Part 1. Coding.
Part 2. Exception Handling.
Part 3. Threading Model.
Part 4. Rewriting Existing App.
Part 5. What’s next?

In previous parts we avoided the question of which ExecutionContext we should use. Finally, we got to it! In this part I’m going to cover a lot of different topics around multi-threading. Let’s start right away!

How many threads should we use?

One interesting thing that async programming provides to us is an ability to use a small number of threads, close to the number of available CPUs. Why is it cool?

  1. Smaller memory consumption: by default thread allocates 1 megabyte of memory for stack; minimum is different on different platforms, for example, on 64-bit Linux openjdk14 it’s 136K.
  2. Better resilience as there is no struggle for CPU resources. If you have more, it’s possible that more than CPU number threads will awake at the same time and will try to do something.
  3. (the most significant one) It brings peace to a soul of a control freak :D

What kinds of operations do we need to perform in our application:

  • HTTP or whatever server performs some IO for incoming/outgoing requests.
  • RPC/HTTP clients do some IO.
  • Database driver does IO.
  • And our application code orchestrates it all.

Now we need to decide how do we want to split all these operations among available CPUs.

NB: I left out one more kind of operations, namely - local disk IO (logging, file cache, etc.) I hope I’d be able to write a dedicated blog post about logging in async world.

IO vs application code

What are the differences between the code of our application and other stuff? I mentioned IO not by accident. For example, what does an HTTP server?

  • Listen for incoming connection.
  • Reads some chunk of a request. This is an async part.
  • Parses an HTTP request: it requires some CPU to split raw bytes into nice data object with protocol version, method, headers, etc.
  • Passes control to an application: this is our part.
  • Writes back a response, which is mostly async.
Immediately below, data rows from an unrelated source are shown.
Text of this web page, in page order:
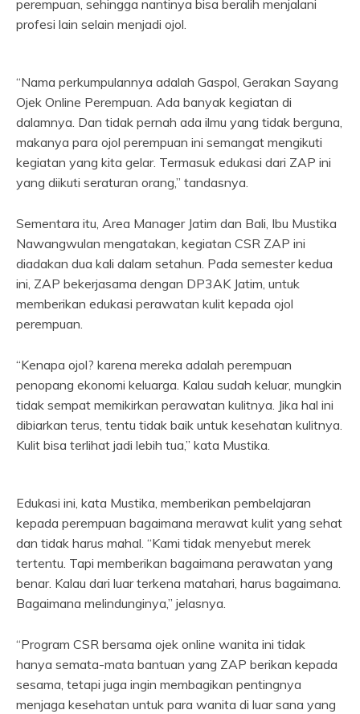
perempuan, sehingga nantinya bisa beralih menjalani
profesi lain selain menjadi ojol.
“Nama perkumpulannya adalah Gaspol, Gerakan Sayang
Ojek Online Perempuan. Ada banyak kegiatan di
dalamnya. Dan tidak pernah ada ilmu yang tidak berguna,
makanya para ojol perempuan ini semangat mengikuti
kegiatan yang kita gelar. Termasuk edukasi dari ZAP ini
yang diikuti seraturan orang,” tandasnya.
Sementara itu, Area Manager Jatim dan Bali, Ibu Mustika
Nawangwulan mengatakan, kegiatan CSR ZAP ini
diadakan dua kali dalam setahun. Pada semester kedua
ini, ZAP bekerjasama dengan DP3AK Jatim, untuk
memberikan edukasi perawatan kulit kepada ojol
perempuan.
“Kenapa ojol? karena mereka adalah perempuan
penopang ekonomi keluarga. Kalau sudah keluar, mungkin
tidak sempat memikirkan perawatan kulitnya. Jika hal ini
dibiarkan terus, tentu tidak baik untuk kesehatan kulitnya.
Kulit bisa terlihat jadi lebih tua,” kata Mustika.
Edukasi ini, kata Mustika, memberikan pembelajaran
kepada perempuan bagaimana merawat kulit yang sehat
dan tidak harus mahal. “Kami tidak menyebut merek
tertentu. Tapi memberikan bagaimana perawatan yang
benar. Kalau dari luar terkena matahari, harus bagaimana.
Bagaimana melindunginya,” jelasnya.
“Program CSR bersama ojek online wanita ini tidak
hanya semata-mata bantuan yang ZAP berikan kepada
sesama, tetapi juga ingin membagikan pentingnya
menjaga kesehatan untuk para wanita di luar sana yang
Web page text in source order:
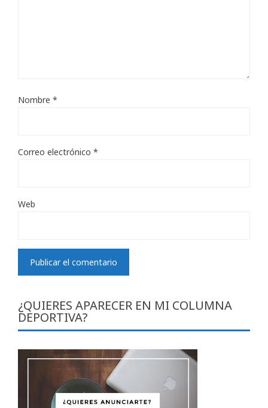
Nombre *
Correo electrónico *
Web
¿QUIERES APARECER EN MI COLUMNA
DEPORTIVA?
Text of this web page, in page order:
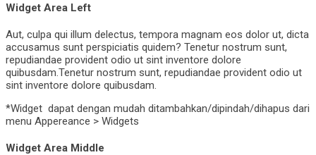
Widget Area Left
Aut, culpa qui illum delectus, tempora magnam eos dolor ut, dicta
accusamus sunt perspiciatis quidem? Tenetur nostrum sunt,
repudiandae provident odio ut sint inventore dolore
quibusdam.Tenetur nostrum sunt, repudiandae provident odio ut
sint inventore dolore quibusdam.
*Widget dapat dengan mudah ditambahkan/dipindah/dihapus dari
menu Appereance > Widgets
Widget Area Middle
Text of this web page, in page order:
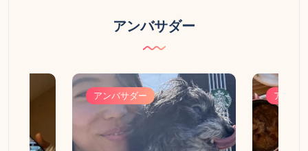
アンバサダー
アンバサダー アンバ
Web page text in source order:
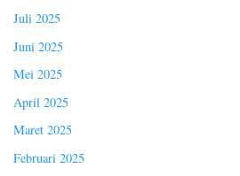
Juli 2025
Juni 2025
Mei 2025
April 2025
Maret 2025
Februari 2025
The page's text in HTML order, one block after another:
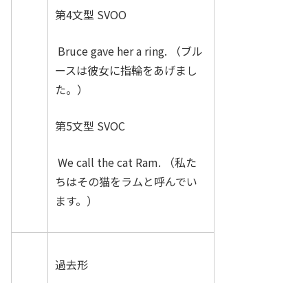
第4文型 SVOO
Bruce gave her a ring. （ブル
ースは彼女に指輪をあげまし
た。）
第5文型 SVOC
We call the cat Ram. （私た
ちはその猫をラムと呼んでい
ます。）
過去形
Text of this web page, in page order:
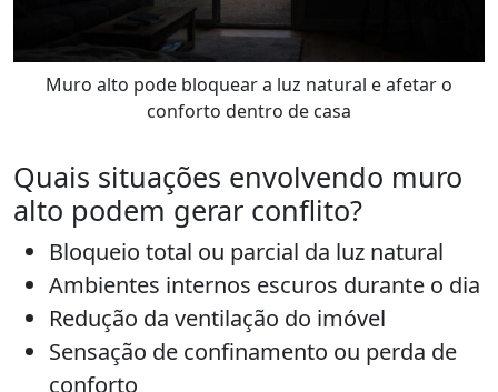
Muro alto pode bloquear a luz natural e afetar o
conforto dentro de casa
Quais situações envolvendo muro
alto podem gerar conflito?
Bloqueio total ou parcial da luz natural
Ambientes internos escuros durante o dia
Redução da ventilação do imóvel
Sensação de confinamento ou perda de
conforto
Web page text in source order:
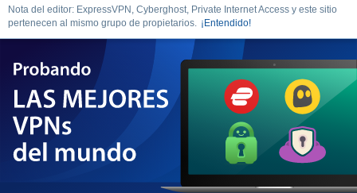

As you may see, mostly HTTP server waits for bytes to read or that bytes are written. Therefore, it needs very short time slots on the CPU. The same applies to all mostly IO code: HTTP client (which is essentially very similar to server), database drivers, etc.

An application, on the other hand, may do slightly more (just as an example):

  • Parse request body as JSON.
  • Convert JSON to some domain object.
  • Convert domain object to some other object in order to serialize it as JSON and send via RPC.
  • Parse JSON of RPC response, mix up with domain object.
  • Prepare a query to the database.
  • Parse response from database (convert to domain model or even parse JSON, stored in DB).
  • Collect everything together, serialize to JSON and send back to a client.

So, an application orchestrates requests to multiple servers, does parsing and serialization (which are CPU-bound operations), converts one representation to another.

Short introduction to ExecutionContext

ExecutionContext is a simple abstraction:

trait ExecutionContext {
  def execute(runnable: Runnable): Unit
  def reportFailure(cause: Throwable): Unit
}

Usually, there is a some kind of thread pool behind ExecutionContext: one of the ExecutorService provided by JDK (FixedThreadPool, ForkJoinPool, etc.)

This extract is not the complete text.